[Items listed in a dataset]
•••••

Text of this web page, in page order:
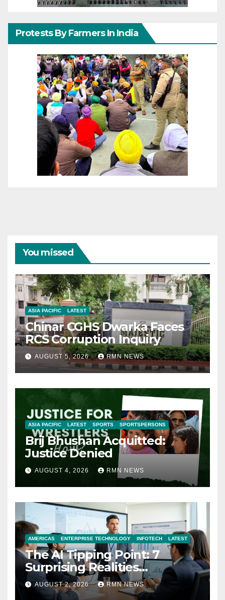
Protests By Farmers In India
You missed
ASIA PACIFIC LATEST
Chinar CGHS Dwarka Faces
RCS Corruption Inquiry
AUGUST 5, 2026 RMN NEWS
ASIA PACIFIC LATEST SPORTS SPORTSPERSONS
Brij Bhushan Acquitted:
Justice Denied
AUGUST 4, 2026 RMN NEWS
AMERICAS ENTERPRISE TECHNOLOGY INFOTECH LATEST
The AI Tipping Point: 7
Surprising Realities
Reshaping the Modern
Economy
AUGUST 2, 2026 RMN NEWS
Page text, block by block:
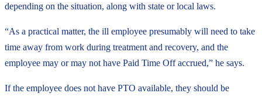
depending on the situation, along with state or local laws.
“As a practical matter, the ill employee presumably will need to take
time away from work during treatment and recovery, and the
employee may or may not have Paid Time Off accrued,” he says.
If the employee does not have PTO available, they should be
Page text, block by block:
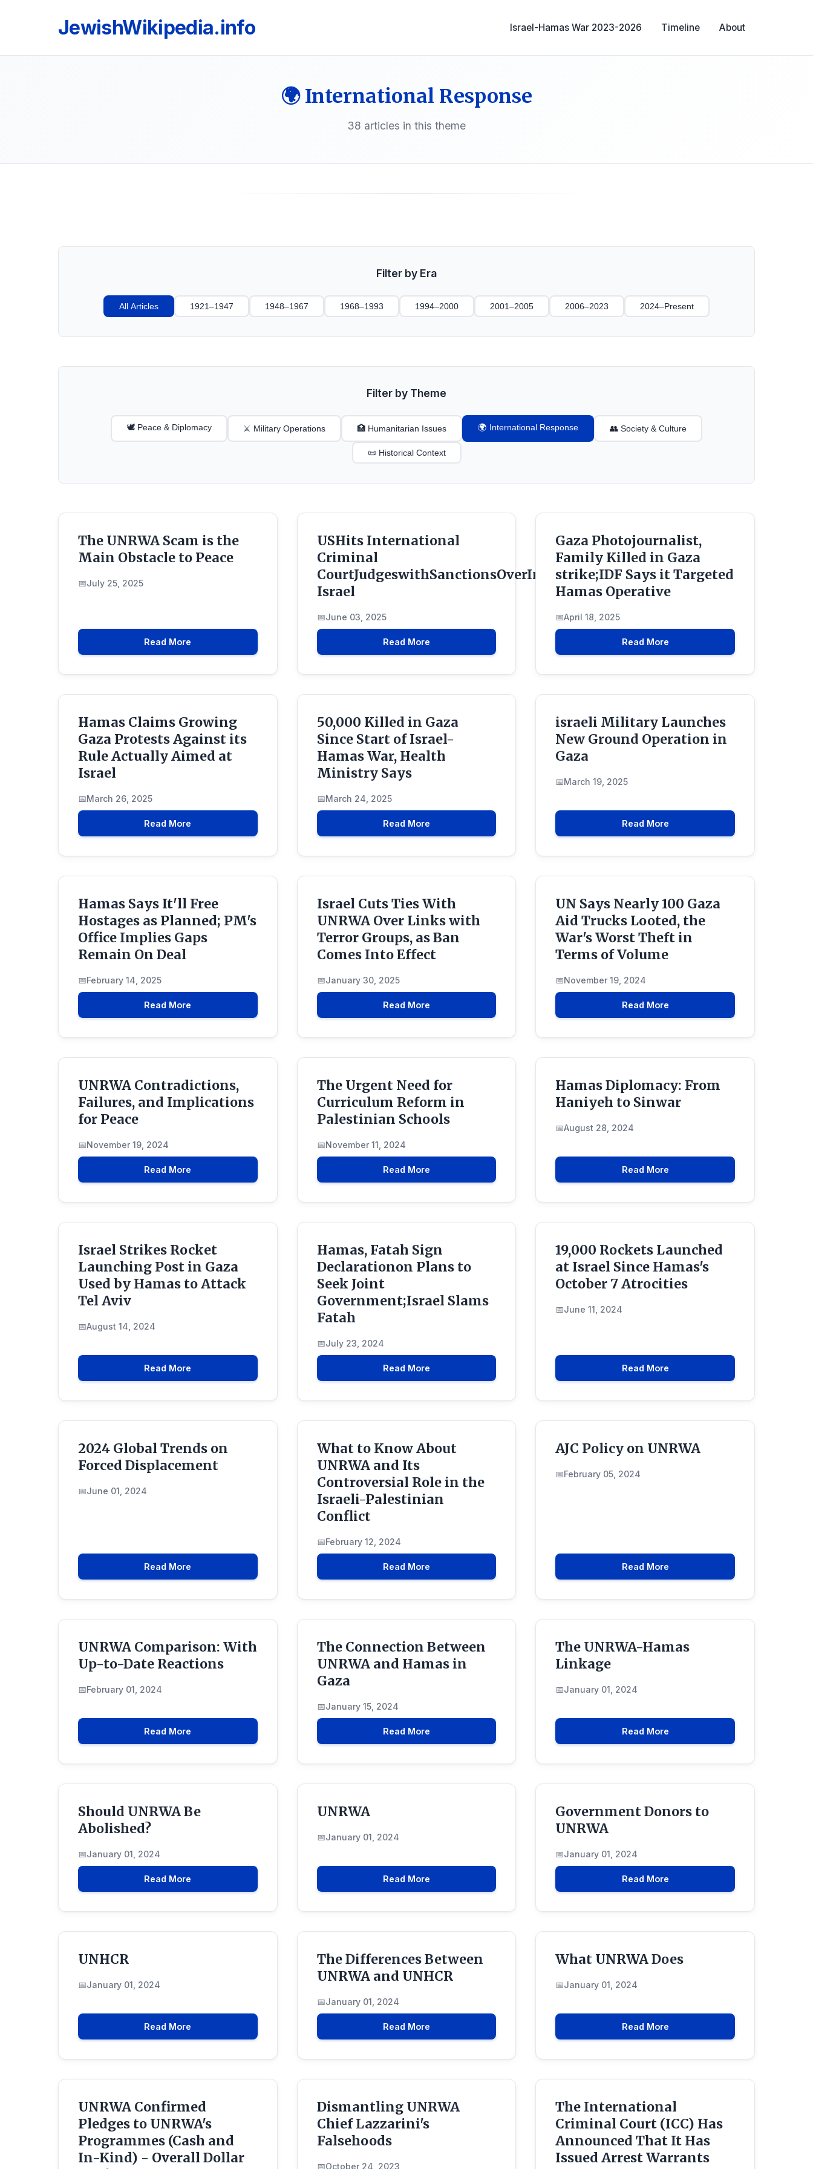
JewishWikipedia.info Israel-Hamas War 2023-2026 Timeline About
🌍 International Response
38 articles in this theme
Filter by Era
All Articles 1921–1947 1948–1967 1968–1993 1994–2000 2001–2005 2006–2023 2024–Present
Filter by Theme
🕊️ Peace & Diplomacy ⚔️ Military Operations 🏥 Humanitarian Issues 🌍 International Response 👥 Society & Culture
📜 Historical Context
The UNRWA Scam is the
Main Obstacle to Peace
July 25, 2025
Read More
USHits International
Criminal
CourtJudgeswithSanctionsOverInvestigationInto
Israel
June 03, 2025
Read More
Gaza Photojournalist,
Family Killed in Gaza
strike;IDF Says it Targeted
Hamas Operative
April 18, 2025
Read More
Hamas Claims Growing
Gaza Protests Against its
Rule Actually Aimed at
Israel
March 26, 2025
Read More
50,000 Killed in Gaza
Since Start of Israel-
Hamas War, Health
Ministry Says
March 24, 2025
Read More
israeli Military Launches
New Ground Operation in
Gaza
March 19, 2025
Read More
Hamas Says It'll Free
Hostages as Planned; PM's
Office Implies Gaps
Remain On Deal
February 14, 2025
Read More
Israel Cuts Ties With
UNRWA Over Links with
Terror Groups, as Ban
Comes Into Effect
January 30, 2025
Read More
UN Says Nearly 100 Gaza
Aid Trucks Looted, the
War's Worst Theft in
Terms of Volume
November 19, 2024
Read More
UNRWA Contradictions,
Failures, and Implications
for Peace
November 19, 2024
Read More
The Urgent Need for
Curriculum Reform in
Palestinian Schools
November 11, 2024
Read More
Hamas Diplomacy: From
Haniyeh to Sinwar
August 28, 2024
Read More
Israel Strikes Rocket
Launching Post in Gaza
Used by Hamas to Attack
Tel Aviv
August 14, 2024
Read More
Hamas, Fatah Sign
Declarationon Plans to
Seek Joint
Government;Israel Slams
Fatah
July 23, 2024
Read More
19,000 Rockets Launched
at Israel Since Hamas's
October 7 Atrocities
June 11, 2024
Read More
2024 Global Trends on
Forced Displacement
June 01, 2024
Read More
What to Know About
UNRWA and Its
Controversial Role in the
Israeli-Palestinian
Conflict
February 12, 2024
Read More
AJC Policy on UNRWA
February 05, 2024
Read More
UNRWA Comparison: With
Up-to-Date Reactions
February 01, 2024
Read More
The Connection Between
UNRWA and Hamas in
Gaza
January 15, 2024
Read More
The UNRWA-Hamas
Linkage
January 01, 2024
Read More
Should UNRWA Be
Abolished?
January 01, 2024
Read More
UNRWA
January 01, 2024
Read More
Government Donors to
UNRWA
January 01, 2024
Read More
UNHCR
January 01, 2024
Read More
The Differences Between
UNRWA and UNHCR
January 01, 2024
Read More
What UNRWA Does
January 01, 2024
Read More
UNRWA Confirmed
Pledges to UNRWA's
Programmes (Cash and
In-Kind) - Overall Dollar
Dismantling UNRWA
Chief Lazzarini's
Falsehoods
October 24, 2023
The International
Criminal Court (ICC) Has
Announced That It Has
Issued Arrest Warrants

•••••

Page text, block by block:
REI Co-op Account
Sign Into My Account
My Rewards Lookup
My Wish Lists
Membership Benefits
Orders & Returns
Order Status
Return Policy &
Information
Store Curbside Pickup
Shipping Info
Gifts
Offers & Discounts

•••••

- _Your instructions_
Proceeding from the line containing "Pledges to UNRWA's" through the line containing "Issued Arrest Warrants", transcribe the lines above exactly, both end lines included.

- _Result of the task_
Pledges to UNRWA's
Programmes (Cash and
In-Kind) - Overall Dollar
Dismantling UNRWA
Chief Lazzarini's
Falsehoods
October 24, 2023
The International
Criminal Court (ICC) Has
Announced That It Has
Issued Arrest Warrants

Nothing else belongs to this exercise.